La part de l'éolien dans l'électricité produite dans le Royaume s'est accrue de 25 % entre juin 2011 et septembre 2012. En dépit de positions politiques hostiles à cette énergie, en particulier de la part de parlementaires conservateurs mais aussi du Chancelier de l'Echiquier qui compromet l'avenir des subventions dont bénéficie le secteur, les investissements ont continué de progresser. Notamment grâce à l'éolien offshore, dont le Royaume-Uni est le champion européen, où ils ont augmenté de 60 % pour atteindre 1,5 milliard de livres sterling (1,16 milliards d'euros). Dans le même temps, les permis de construire pour de nouvelles fermes offshore ont progressé de 50 %. Même dans l'éolien terrestre, ces permis de construire ont été plus nombreux que l'année précédente, la première hausse depuis 2008.

Favoriser l'acceptabilité des projets par les citoyens

Au dernier trimestre 2011, les renouvelables ont pour la première fois fourni plus de 10 % de l'électricité produite au Royaume-Uni, en grande partie grâce à l'éolien, qui à lui seul devrait produire 7 % de l'électricité du pays d'ici la fin de l'année.

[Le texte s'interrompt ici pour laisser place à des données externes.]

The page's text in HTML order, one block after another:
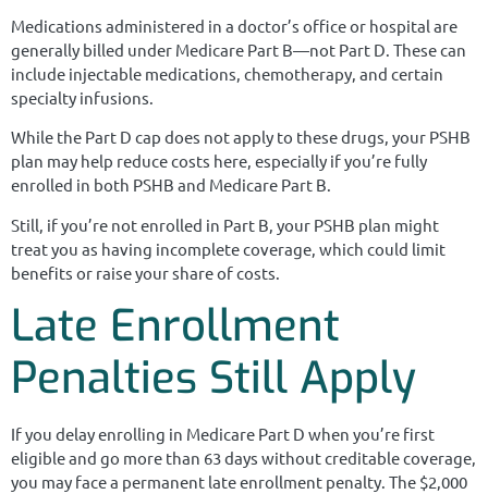
Medications administered in a doctor’s office or hospital are
generally billed under Medicare Part B—not Part D. These can
include injectable medications, chemotherapy, and certain
specialty infusions.
While the Part D cap does not apply to these drugs, your PSHB
plan may help reduce costs here, especially if you’re fully
enrolled in both PSHB and Medicare Part B.
Still, if you’re not enrolled in Part B, your PSHB plan might
treat you as having incomplete coverage, which could limit
benefits or raise your share of costs.
Late Enrollment
Penalties Still Apply
If you delay enrolling in Medicare Part D when you’re first
eligible and go more than 63 days without creditable coverage,
you may face a permanent late enrollment penalty. The $2,000
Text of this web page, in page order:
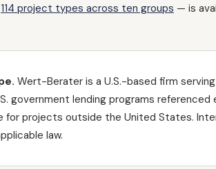
114 project types across ten groups — is
Wert-Berater is a U.S.-based firm
government lending programs
for projects outside the United States.
law.
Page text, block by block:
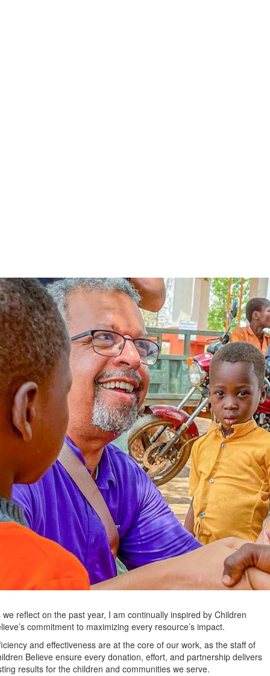
we reflect on the past year, I am continually inspired by Children
commitment to maximizing every resource’s impact.
and effectiveness are at the core of our work, as the staff of
Believe ensure every donation, effort, and partnership delivers
results for the children and communities we serve.
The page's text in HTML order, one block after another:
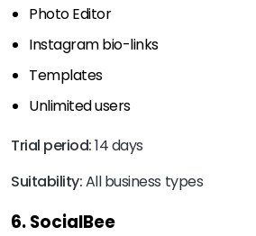
Photo Editor
Instagram bio-links
Templates
Unlimited users
Trial period:14 days
Suitability:All business types
6. SocialBee
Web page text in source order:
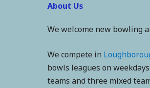
About Us
We welcome new bowling
We compete in
bowls leagues on
teams and three mixed
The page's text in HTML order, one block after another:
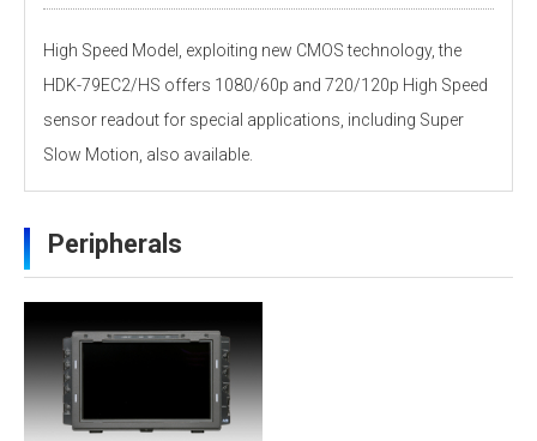
High Speed Model, exploiting new CMOS technology, the
HDK-79EC2/HS offers 1080/60p and 720/120p High Speed
sensor readout for special applications, including Super
Slow Motion, also available.
HDK-77EC2/79EC2 Features Video
To download these information, personal information is
File Name
HDK-79EC2_LTR_Catalog（pdf）1.5MB
Peripherals
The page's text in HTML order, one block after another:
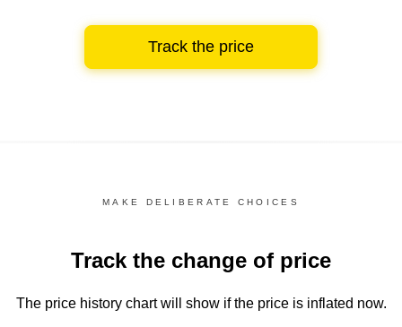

Devant ces succès, le nouveau ministre (conservateur) de l'énergie a modéré ses propos naguère très opposés à l'éolien, à condition que les turbines ne soient pas installées n'importe où. Le gouvernement devrait d'ailleurs favoriser les projets participatifs, qui, en permettant aux riverains de profiter de la vente de l'électricité produite, améliorent l'acceptabilité de l'éolien.

Des députés divisés au sujet des énergies renouvelables

Pour autant, et même si David Cameron a lui-même eu l'occasion de souligner par le passé le rôle que joueraient les énergies renouvelables pour le pays, une certaine incertitude subsiste pour les prochaines années. Ainsi, l'examen du projet de loi sur l'énergie, qui devait à l'origine avoir lieu la semaine prochaine, devrait être repoussé jusqu'à la fin du mois de novembre, les députés conservateurs ne parvenant pas à se mettre d'accord sur le sujet.

Ce flou retarde les décisions de grands groupes étrangers (Siemens, Mitsubishi, General Electric) attirés par le marché prometteur de l'éolien offshore mais qui attendent des engagements clairs du gouvernement avant d'investir massivement pour s'implanter dans le pays.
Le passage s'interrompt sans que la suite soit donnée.